- Brief: A faithful copy of each record is required, minus the images.

- Data records:
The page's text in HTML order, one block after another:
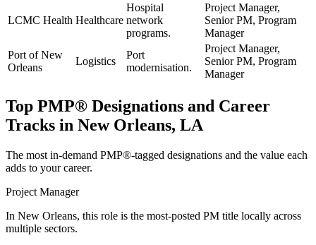
LCMC Health Healthcare
Hospital
network
programs.
Project Manager,
Senior PM, Program
Manager
Port of New
Orleans
Logistics
Port
modernisation.
Project Manager,
Senior PM, Program
Manager
Top PMP® Designations and Career
Tracks in New Orleans, LA
The most in-demand PMP®-tagged designations and the value each
adds to your career.
Project Manager
In New Orleans, this role is the most-posted PM title locally across
multiple sectors.
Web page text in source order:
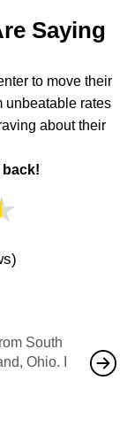
Saying
to move their
unbeatable rates
about their
back!
South
Ohio. I
also
would
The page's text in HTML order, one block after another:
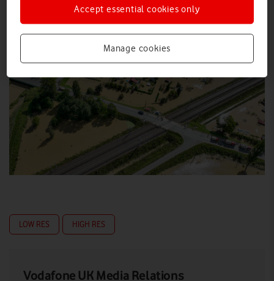
LOW RES HIGH RES
Vodafone UK Media Relations
Manage cookies
Accept essential cookies only
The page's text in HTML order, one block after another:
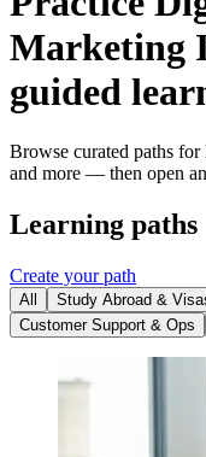
Marketing
guided
Browse curated paths
and more — then open
Learning paths
Create your path
All Study Abroad &
Customer Support & Ops
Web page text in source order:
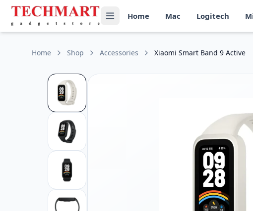
Xiaomi Smart Band 9 Active Price in Sri Lanka
Get the best price on Xiaomi Smart Band 9 Active in Sri Lanka.
Display: .47-inch TFT LCD touchscreen, 172 × 320 resolution, 60Hz
Water Resistance: 5ATM (up to 50 meters)
Connectivity: Bluetooth 5.3, compatible with Android and iOS
Home Mac Logitech
Home Shop Accessories Xiaomi Smart Band 9 Active
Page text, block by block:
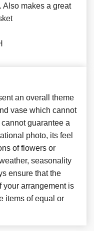
Also makes a great
an overall theme
vase which cannot
guarantee a
photo, its feel
of flowers or
seasonality
ensure that the
your arrangement is
items of equal or
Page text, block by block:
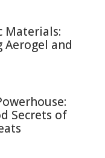
Materials:
Aerogel and
Secrets of
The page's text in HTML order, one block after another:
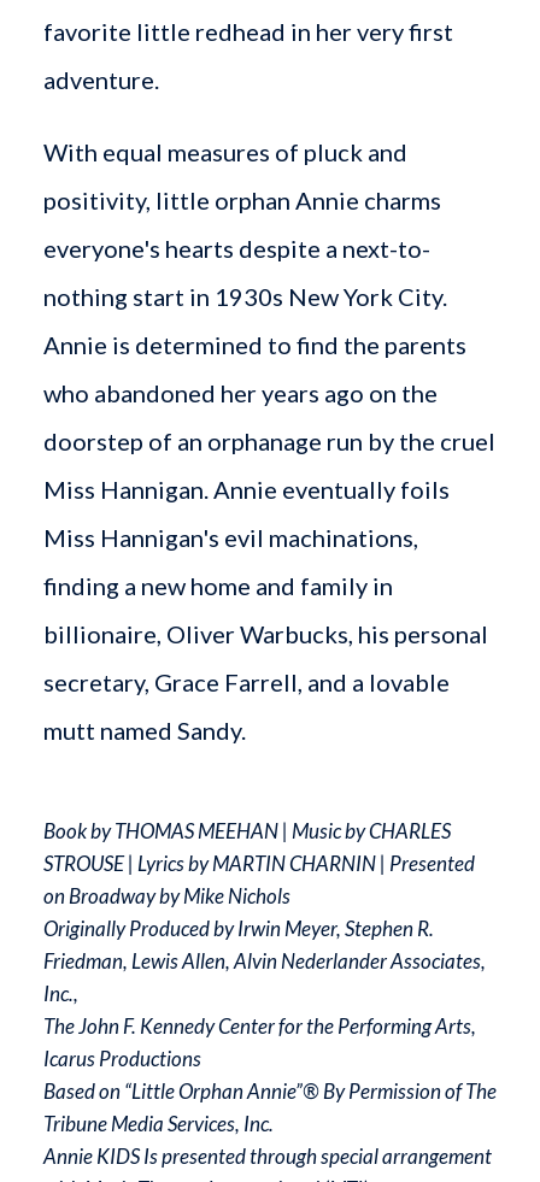
favorite little redhead in her very first
adventure.
With equal measures of pluck and
positivity, little orphan Annie charms
everyone's hearts despite a next-to-
nothing start in 1930s New York City.
Annie is determined to find the parents
who abandoned her years ago on the
doorstep of an orphanage run by the cruel
Miss Hannigan. Annie eventually foils
Miss Hannigan's evil machinations,
finding a new home and family in
billionaire, Oliver Warbucks, his personal
secretary, Grace Farrell, and a lovable
mutt named Sandy.
Book by THOMAS MEEHAN | Music by CHARLES
STROUSE | Lyrics by MARTIN CHARNIN | Presented
on Broadway by Mike Nichols
Originally Produced by Irwin Meyer, Stephen R.
Friedman, Lewis Allen, Alvin Nederlander Associates,
Inc.,
The John F. Kennedy Center for the Performing Arts,
Icarus Productions
Based on “Little Orphan Annie”® By Permission of The
Tribune Media Services, Inc.
Annie KIDS Is presented through special arrangement
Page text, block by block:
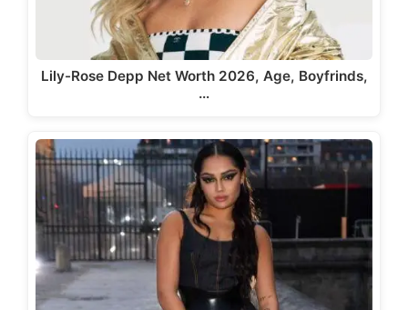
Lily-Rose Depp Net Worth 2026, Age, Boyfrinds,
…
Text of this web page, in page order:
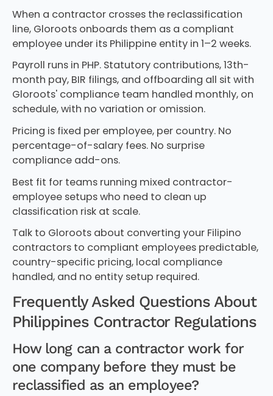
When a contractor crosses the reclassification
line, Gloroots onboards them as a compliant
employee under its Philippine entity in 1–2 weeks.
Payroll runs in PHP. Statutory contributions, 13th-
month pay, BIR filings, and offboarding all sit with
Gloroots' compliance team handled monthly, on
schedule, with no variation or omission.
Pricing is fixed per employee, per country. No
percentage-of-salary fees. No surprise
compliance add-ons.
Best fit for teams running mixed contractor-
employee setups who need to clean up
classification risk at scale.
Talk to Gloroots about converting your Filipino
contractors to compliant employees predictable,
country-specific pricing, local compliance
handled, and no entity setup required.
Frequently Asked Questions About
Philippines Contractor Regulations
How long can a contractor work for
one company before they must be
reclassified as an employee?
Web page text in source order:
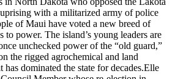
with a militarized army of police
of Maui have voted a new breed of
to power. The island’s young leaders are
unchecked power of the “old guard,”
the rigged agrochemical and land
has dominated the state for decades.Elle
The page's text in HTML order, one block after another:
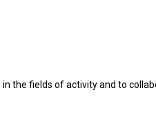
the fields of activity and to
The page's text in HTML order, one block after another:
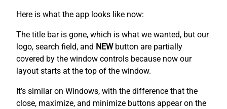
Here is what the app looks like now:
The title bar is gone, which is what we wanted, but our
logo, search field, and NEWbutton are partially
covered by the window controls because now our
layout starts at the top of the window.
It’s similar on Windows, with the difference that the
close, maximize, and minimize buttons appear on the
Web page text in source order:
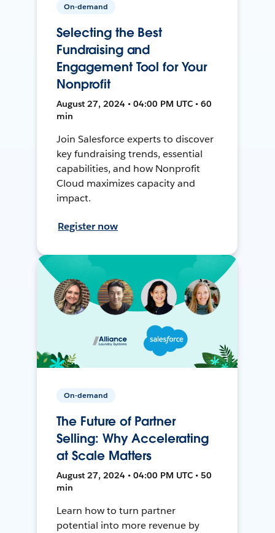
On-demand
Selecting the Best
Fundraising and
Engagement Tool for Your
Nonprofit
August 27, 2024 • 04:00 PM UTC • 60
min
Join Salesforce experts to discover
key fundraising trends, essential
capabilities, and how Nonprofit
Cloud maximizes capacity and
impact.
Register now
On-demand
The Future of Partner
Selling: Why Accelerating
at Scale Matters
August 27, 2024 • 04:00 PM UTC • 50
min
Learn how to turn partner
potential into more revenue by
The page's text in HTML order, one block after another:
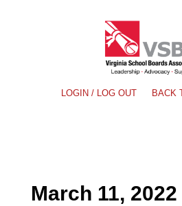
LOGIN / LOG OUT BACK
March 11, 2022
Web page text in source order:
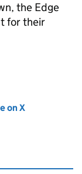
the Edge
for their
on X
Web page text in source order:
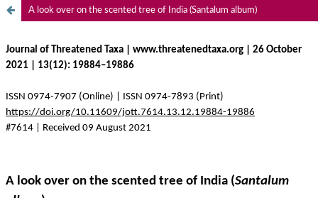
A look over on the scented tree of India (Santalum album)
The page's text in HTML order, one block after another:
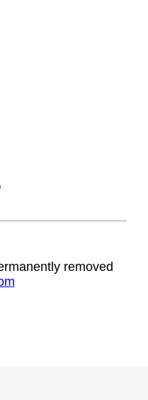
removed
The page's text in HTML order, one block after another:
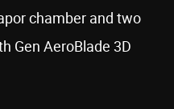
chamber and two
Gen AeroBlade 3D
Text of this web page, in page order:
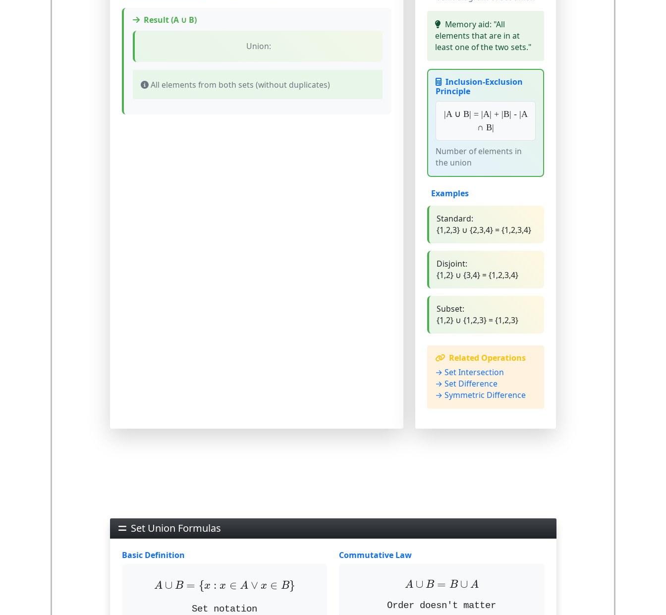
Result (A ∪ B)
Union:
All elements from both sets (without duplicates)
Memory aid: "All
elements that are in at
least one of the two sets."
Inclusion-Exclusion
Principle
|A ∪ B| = |A| + |B| - |A
∩ B|
Number of elements in
the union
Examples
Standard:
{1,2,3} ∪ {2,3,4} = {1,2,3,4}
Disjoint:
{1,2} ∪ {3,4} = {1,2,3,4}
Subset:
{1,2} ∪ {1,2,3} = {1,2,3}
Related Operations
→ Set Intersection
→ Set Difference
→ Symmetric Difference
Set Union Formulas
Basic Definition
A ∪ B = {x : x ∈ A ∨ x ∈ B}
A∪ { ∈A ∨ x ∈ }
Set notation
Commutative Law
A ∪ B = B ∪ A
A ∪B B∪A
Order doesn't matter
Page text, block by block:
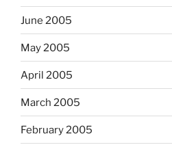
June 2005
May 2005
April 2005
March 2005
February 2005
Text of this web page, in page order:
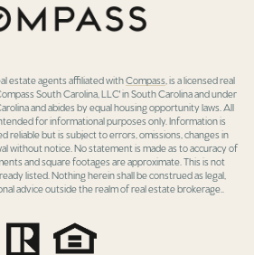
estate agents affiliated withCompass , is a licensed real
South Carolina, LLC' in South Carolina and under
and abides by equal housing opportunity laws. All
for informational purposes only. Information is
reliable but is subject to errors, omissions, changes in
without notice. No statement is made as to accuracy of
and square footages are approximate. This is not
listed. Nothing herein shall be construed as legal,
advice outside the realm of real estate brokerage..
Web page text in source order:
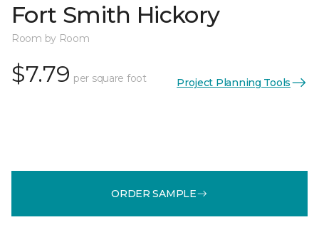
Fort Smith Hickory
Room by Room
$7.79 per square foot Project Planning Tools
ORDER SAMPLE
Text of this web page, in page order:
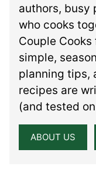
authors, busy
who cooks
Couple
simple,
planning tips,
recipes are
(and tested
ABOUT US
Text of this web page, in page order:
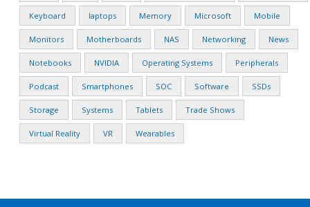
Keyboard laptops Memory Microsoft Mobile
Monitors Motherboards NAS Networking News
Notebooks NVIDIA Operating Systems Peripherals
Podcast Smartphones SOC Software SSDs
Storage Systems Tablets Trade Shows
Virtual Reality VR Wearables
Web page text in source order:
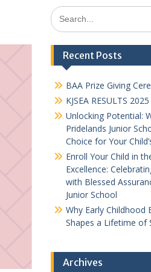
Search
for:
Recent Posts
BAA Prize Giving
KJSEA RESULTS 2025
Unlocking Potential:
Pridelands Junior
Choice for Your
Enroll Your Child in
Excellence:
with Blessed
Junior School
Why Early Childhood
Shapes a Lifetime of
Archives
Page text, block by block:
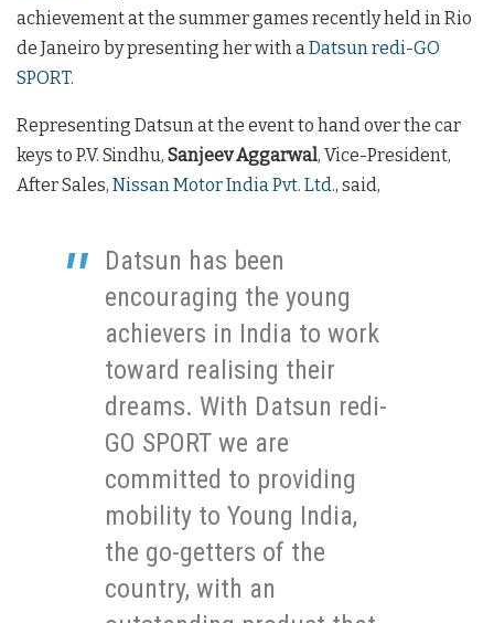
achievement at the summer games recently held in Rio
de Janeiro by presenting her with a Datsun redi-GO
SPORT.
Representing Datsun at the event to hand over the car
keys to P.V. Sindhu, Sanjeev Aggarwal, Vice-President,
After Sales, Nissan Motor India Pvt. Ltd ., said,
Datsun has been
encouraging the young
achievers in India to work
toward realising their
dreams. With Datsun redi-
GO SPORT we are
committed to providing
mobility to Young India,
the go-getters of the
country, with an
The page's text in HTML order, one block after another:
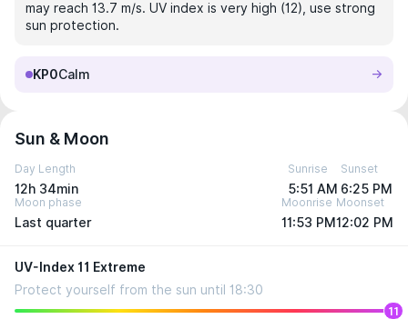
may reach 13.7 m/s. UV index is very high (12), use strong
sun protection.
KP0Calm
Sun & Moon
Day Length
12h 34min
Sunrise
5:51 AM
Sunset
6:25 PM
Moon phase
Last quarter
Moonrise
11:53 PM
Moonset
12:02 PM
UV-Index 11 Extreme
Protect yourself from the sun until 18:30
11

- Exercise output:
The page's text in HTML order, one block after another:
LCMC Health Healthcare
Hospital
network
programs.
Project Manager,
Senior PM, Program
Manager
Port of New
Orleans
Logistics
Port
modernisation.
Project Manager,
Senior PM, Program
Manager
Top PMP® Designations and Career
Tracks in New Orleans, LA
The most in-demand PMP®-tagged designations and the value each
adds to your career.
Project Manager
In New Orleans, this role is the most-posted PM title locally across
multiple sectors.
Web page text in source order:
Saying
to move their
unbeatable rates
about their
back!
South
Ohio. I
also
would
The page's text in HTML order, one block after another:
LOW RES HIGH RES
Vodafone UK Media Relations
Manage cookies
Accept essential cookies only
The page's text in HTML order, one block after another:
Marketing
guided
Browse curated paths
and more — then open
Learning paths
Create your path
All Study Abroad &
Customer Support & Ops
Web page text in source order:
Xiaomi Smart Band 9 Active Price in Sri Lanka
Get the best price on Xiaomi Smart Band 9 Active in Sri Lanka.
Display: .47-inch TFT LCD touchscreen, 172 × 320 resolution, 60Hz
Water Resistance: 5ATM (up to 50 meters)
Connectivity: Bluetooth 5.3, compatible with Android and iOS
Home Mac Logitech
Home Shop Accessories Xiaomi Smart Band 9 Active
Page text, block by block:
Also makes a great
an overall theme
vase which cannot
guarantee a
photo, its feel
of flowers or
seasonality
ensure that the
your arrangement is
items of equal or
Page text, block by block:
Materials:
Aerogel and
Secrets of
The page's text in HTML order, one block after another:
favorite little redhead in her very first
adventure.
With equal measures of pluck and
positivity, little orphan Annie charms
everyone's hearts despite a next-to-
nothing start in 1930s New York City.
Annie is determined to find the parents
who abandoned her years ago on the
doorstep of an orphanage run by the cruel
Miss Hannigan. Annie eventually foils
Miss Hannigan's evil machinations,
finding a new home and family in
billionaire, Oliver Warbucks, his personal
secretary, Grace Farrell, and a lovable
mutt named Sandy.
Book by THOMAS MEEHAN | Music by CHARLES
STROUSE | Lyrics by MARTIN CHARNIN | Presented
on Broadway by Mike Nichols
Originally Produced by Irwin Meyer, Stephen R.
Friedman, Lewis Allen, Alvin Nederlander Associates,
Inc.,
The John F. Kennedy Center for the Performing Arts,
Icarus Productions
Based on “Little Orphan Annie”® By Permission of The
Tribune Media Services, Inc.
Annie KIDS Is presented through special arrangement
Page text, block by block:
Lily-Rose Depp Net Worth 2026, Age, Boyfrinds,
…
Text of this web page, in page order:
When a contractor crosses the reclassification
line, Gloroots onboards them as a compliant
employee under its Philippine entity in 1–2 weeks.
Payroll runs in PHP. Statutory contributions, 13th-
month pay, BIR filings, and offboarding all sit with
Gloroots' compliance team handled monthly, on
schedule, with no variation or omission.
Pricing is fixed per employee, per country. No
percentage-of-salary fees. No surprise
compliance add-ons.
Best fit for teams running mixed contractor-
employee setups who need to clean up
classification risk at scale.
Talk to Gloroots about converting your Filipino
contractors to compliant employees predictable,
country-specific pricing, local compliance
handled, and no entity setup required.
Frequently Asked Questions About
Philippines Contractor Regulations
How long can a contractor work for
one company before they must be
reclassified as an employee?
Web page text in source order:
with a militarized army of police
of Maui have voted a new breed of
to power. The island’s young leaders are
unchecked power of the “old guard,”
the rigged agrochemical and land
has dominated the state for decades.Elle
The page's text in HTML order, one block after another:
the fields of activity and to
The page's text in HTML order, one block after another:
Here is what the app looks like now:
The title bar is gone, which is what we wanted, but our
logo, search field, and NEWbutton are partially
covered by the window controls because now our
layout starts at the top of the window.
It’s similar on Windows, with the difference that the
close, maximize, and minimize buttons appear on the
Web page text in source order:
On-demand
Selecting the Best
Fundraising and
Engagement Tool for Your
Nonprofit
August 27, 2024 • 04:00 PM UTC • 60
min
Join Salesforce experts to discover
key fundraising trends, essential
capabilities, and how Nonprofit
Cloud maximizes capacity and
impact.
Register now
On-demand
The Future of Partner
Selling: Why Accelerating
at Scale Matters
August 27, 2024 • 04:00 PM UTC • 50
min
Learn how to turn partner
potential into more revenue by
The page's text in HTML order, one block after another:
LOGIN / LOG OUT BACK
March 11, 2022
Web page text in source order:
the Edge
for their
on X
Web page text in source order:
A look over on the scented tree of India (Santalum album)
The page's text in HTML order, one block after another:
removed
The page's text in HTML order, one block after another:
chamber and two
Gen AeroBlade 3D
Text of this web page, in page order:
Result (A ∪ B)
Union:
All elements from both sets (without duplicates)
Memory aid: "All
elements that are in at
least one of the two sets."
Inclusion-Exclusion
Principle
|A ∪ B| = |A| + |B| - |A
∩ B|
Number of elements in
the union
Examples
Standard:
{1,2,3} ∪ {2,3,4} = {1,2,3,4}
Disjoint:
{1,2} ∪ {3,4} = {1,2,3,4}
Subset:
{1,2} ∪ {1,2,3} = {1,2,3}
Related Operations
→ Set Intersection
→ Set Difference
→ Symmetric Difference
Set Union Formulas
Basic Definition
A ∪ B = {x : x ∈ A ∨ x ∈ B}
A∪ { ∈A ∨ x ∈ }
Set notation
Commutative Law
A ∪ B = B ∪ A
A ∪B B∪A
Order doesn't matter
Page text, block by block:
June 2005
May 2005
April 2005
March 2005
February 2005
Text of this web page, in page order:
estate agents affiliated withCompass , is a licensed real
South Carolina, LLC' in South Carolina and under
and abides by equal housing opportunity laws. All
for informational purposes only. Information is
reliable but is subject to errors, omissions, changes in
without notice. No statement is made as to accuracy of
and square footages are approximate. This is not
listed. Nothing herein shall be construed as legal,
advice outside the realm of real estate brokerage..
Web page text in source order:
Fort Smith Hickory
Room by Room
$7.79 per square foot Project Planning Tools
ORDER SAMPLE
Text of this web page, in page order:
authors, busy
who cooks
Couple
simple,
planning tips,
recipes are
(and tested
ABOUT US
Text of this web page, in page order:
Keyboard laptops Memory Microsoft Mobile
Monitors Motherboards NAS Networking News
Notebooks NVIDIA Operating Systems Peripherals
Podcast Smartphones SOC Software SSDs
Storage Systems Tablets Trade Shows
Virtual Reality VR Wearables
Web page text in source order:
Search
for:
Recent Posts
BAA Prize Giving
KJSEA RESULTS 2025
Unlocking Potential:
Pridelands Junior
Choice for Your
Enroll Your Child in
Excellence:
with Blessed
Junior School
Why Early Childhood
Shapes a Lifetime of
Archives
Page text, block by block:
achievement at the summer games recently held in Rio
de Janeiro by presenting her with a Datsun redi-GO
SPORT.
Representing Datsun at the event to hand over the car
keys to P.V. Sindhu, Sanjeev Aggarwal, Vice-President,
After Sales, Nissan Motor India Pvt. Ltd ., said,
Datsun has been
encouraging the young
achievers in India to work
toward realising their
dreams. With Datsun redi-
GO SPORT we are
committed to providing
mobility to Young India,
the go-getters of the
country, with an
The page's text in HTML order, one block after another:
may reach 13.7 m/s. UV index is very high (12), use strong
sun protection.
KP0Calm
Sun & Moon
Day Length
12h 34min
Sunrise
5:51 AM
Sunset
6:25 PM
Moon phase
Last quarter
Moonrise
11:53 PM
Moonset
12:02 PM
UV-Index 11 Extreme
Protect yourself from the sun until 18:30
11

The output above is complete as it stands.